To Recreate/ Imitate

I am a part-time lecturer in general education at a university in Tokyo. Every week, I teach the students unification of mind and body in Aikido. During the past 15years, I have taught more than 1,000 university students.

Most of these students usually have no experience in Aikido. I need to teach them in half a year, 14 class sessions of 90 minutes each, and have them learn the basics.

Showing and explaining to the students the waza forms is of course very important but unless they feel and experience the correct way of performing the art or technique, it would be difficult for them to understand it. This is why I make the effort to personally partner with each student, to make sure that they get the correct feeling of the waza.

There are students that were very hardworking and intellectually gifted as well as talented, but because classes are only once a week and only 90 minutes long, it is sometimes not easy for the students to progress quickly. In the beginning, it took a series of trial and error to come out with the best way to guide my students.

One of the challenges that I became aware of was that the students could not recreate or imitate the correct way of doing the techniques, which is very important and essential for their progress.

In order to make sure that they can recreate/imitate the correct way of doing the techniques, the students would have to observe and pay close attention to the way that I taught and showed them the techniques. This would mean that when I showed them the techniques I would have to make sure that everyone in the class could see the movements clearly. Sometimes due to the large size of the class this would not be possible.
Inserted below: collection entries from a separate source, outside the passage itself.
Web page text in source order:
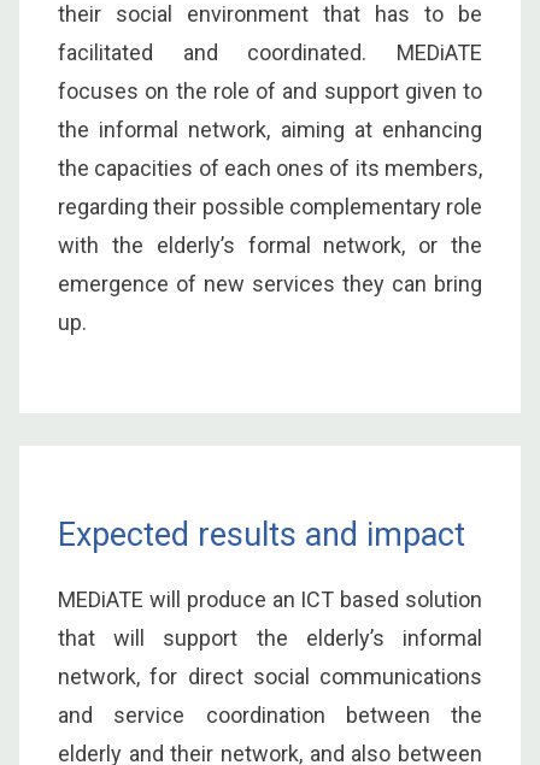
their social environment that has to be
facilitated and coordinated. MEDiATE
focuses on the role of and support given to
the informal network, aiming at enhancing
the capacities of each ones of its members,
regarding their possible complementary role
with the elderly’s formal network, or the
emergence of new services they can bring
up.
Expected results and impact
MEDiATE will produce an ICT based solution
that will support the elderly’s informal
network, for direct social communications
and service coordination between the
elderly and their network, and also between
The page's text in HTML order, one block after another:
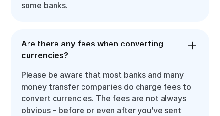
some banks.
Are there any fees when converting
currencies?
Please be aware that most banks and many
money transfer companies do charge fees to
convert currencies. The fees are not always
obvious – before or even after you’ve sent
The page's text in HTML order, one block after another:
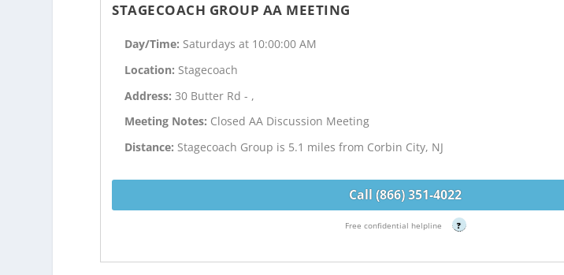
STAGECOACH GROUP AA MEETING
Day/Time: Saturdays at 10:00:00 AM
Location: Stagecoach
Address:30 Butter Rd - ,
Meeting Notes: Closed AA Discussion Meeting
Distance: Stagecoach Group is 5.1 miles from Corbin City, NJ
Call (866) 351-4022
Free confidential helpline ?
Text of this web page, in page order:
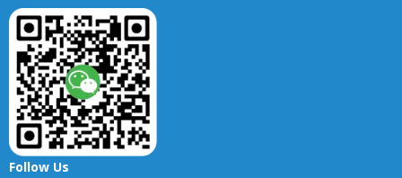
Follow Us
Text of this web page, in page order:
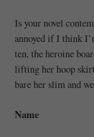
Is your novel
annoyed if I think
ten, the heroine
lifting her hoop
bare her slim and
Name

I would tell my students before I showed them the techniques, or the point I was trying to make, that they should stand or sit in a position that they could see me clearly and that during my explanation if they can’t see, that they should move to a spot that would help them see clearly. At the beginning, it is sometimes difficult for them to aggressively move to find the place to see during a class, but once they get used to this, they can achieve this.

This practice alone helps the students to learn and improve how to observe and watch correctly.

Even after they become sure of taking a good position where they can see me well, there are a number of students who still cannot imitate/recreate the correct way of moving or performing the technique. This was the next challenge that I faced.

The two common points I found in students that could not recreate/imitate correctly was that they did not pay close attention and just watched loosely. Additionally, their mind was often focused on a certain part of the technique, so that instead of seeing the whole movement they only saw one part.

For beginners, to help them learn correctly it is important to let them watch the movements accordingly: legs, footwork, body (including the head), hand movements. This would help them imitate and remember the whole body movements more easily.

It is very important to teach by how the legs and feet should move, which allows for the posture and balanced movement to come naturally. If the footwork (base) is unnatural, it will not become a good waza. This is why students need to start learning from the footwork.

An example is like a tree.  Think of the legs and feet as the roots, the body as the trunk and the arms and hands as the branches. Of course all parts are very important for the tree to grow properly, but if the roots of a tree are not strong it would not be possible for the tree to grow healthily at all.

However, students who have not had training on how to learn and watch movements correctly tend to observe only by parts or observe everything but do not pay full attention. There is a phrase from a long time ago “paying attention to insignificant details.” I found out that this is the main reason why students cannot recreate/imitate correctly.

Therefore, today I teach thoroughly “Recreate/imitate for learning”, “Watch carefully for recreating/imitating” and tell them “Move to watch” and “Watch from footworkbodyhands movement.”

As a result of this way of learning, even with a very limited chance of practicing, students are able to progress and improve. There are many students who learn “How to recreate/imitate” in my Aikido classes and that would help them progress well in their future careers.

After experiencing and going through my own experiences I realized that even though this way of learning and teaching how to watch/observe correctly makes sense, it does not seem to be taught in schools.

We should all learn how to watch and observe things correctly and recreate/imitate in our daily practices. Especially with younger children, if they start to practice this way, their learning abilities could be improved. This way of learning cannot be acquired only by intellectual training.